The sky was always gray the years they didn't come. Those gloomy skies were an omen, a sign from God, like cows kneeling in the pasture on Christmas Eve in anticipation of the coming of the Christ child.
I remember watching the cows under an overcast sky those years my parents didn't come for Christmas. It seemed like those times were often when I was a child, but in reality, they were only a fraction of the eleven years I was in exhile on the family ranch.
Most years, the sky was sunny and warm and orange, as if awaiting their arrival and the joy that accompanied it. Those were the years I felt the joy of Christmas. However, it's the three or four times they didn't come I remember most vividly.
House built by my grandfather over 80 years ago, where I was born and reared.
My brother, John, and sat on my grandmother's front porch most of Christmas Eve watching the winding road
that wound around my favorite tree,
up to the gate that marked our property, then past the pasture next to Mt. Pleasant Baptist Church where Aunt J was a member,
and on around Mud Creek Road (my name for a dirt road that has since been named something else) to the paved road that lead into town and Highway 6.

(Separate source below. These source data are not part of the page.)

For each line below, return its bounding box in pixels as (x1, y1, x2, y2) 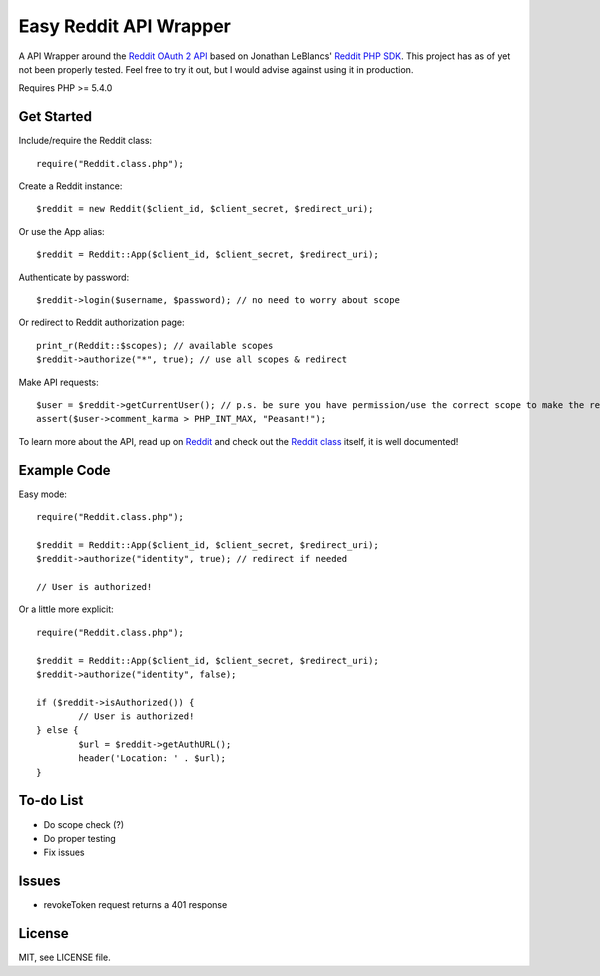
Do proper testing (43, 832, 117, 844)
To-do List (18, 792, 84, 809)
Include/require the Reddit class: (18, 135, 153, 147)
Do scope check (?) (43, 818, 125, 830)
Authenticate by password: (18, 271, 130, 283)
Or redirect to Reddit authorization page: (18, 316, 185, 329)
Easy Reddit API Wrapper (18, 15, 232, 37)
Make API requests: (18, 376, 99, 388)

You could see coming cars as they drove down the hill past the church if you looked carefully, but usually our young eager eyes missed our father's latest luxury car (either a Cadillac or a Lincoln) until it was either at the gate or already throught it, heading toward the bend in the road around my tree.
And sometimes we didn't see it at all because they'd arrive in the middle of the night and I'd have to get up and help Grandma get everyone situated. My parents always slept in the "front bedroom," but our ever expanding family of brothers and sisters had to be put to bed and that became my duty every Christmas that they came and most summers, when they always came if I didn't go to visit them in Oklahoma or Kansas, depending on what church my was father pastoring at the time.
Whether or not my family came to Texas for Christmas was always my father's decision and I think some years he denied my grandmother the joy of a visit from her eldest as payback for Grandma objecting to their marriage. My father could be very viindictive, a trait I inherited from him but managed to overcome, deciding to let God have vengeance which the Bible says is His anyway.
I was a victim of my father's vindictive nature after I confronted him on his infidelity as a young adult. Shortly, after that I went to graduate school less than thirty miles from the small Kansas Mennonite community where my family lived and my father pastored a small Baptist church.
I graduated two years later, but no one in my family attended my graduation. My father had a "speaking" engagement at another church and required my mother and siblings to go with him to provide musical back-up for his sermon.
Later, my mother told me she cried the entire time she played the organ. For years, I only blamed my father for ruining my graduation. The teacher in the classroom where I did student teaching, who disliked me (the feeling was mutual), felt sorry for me and attended as my only guest; while my roommate, who was getting her bachelor's degree, had half of Kansas City come to see her graduate.
I finally realized my mother was also at fault for not standing up to my vindictive father who was punishing me for standing up to him. She should have told him she was going to see her daughter get a master's degree and to get someone else to play the damn organ.
She should also have told him every year that I lived in Texas that she was coming to be with my brother and me regardless of any circumstances, short of nuclear war, that he might see as preventing that annual sojourn to brighten the lives of two discarded children and the gray skies that always loomed over us when we were forgotten at that "most special time of the year."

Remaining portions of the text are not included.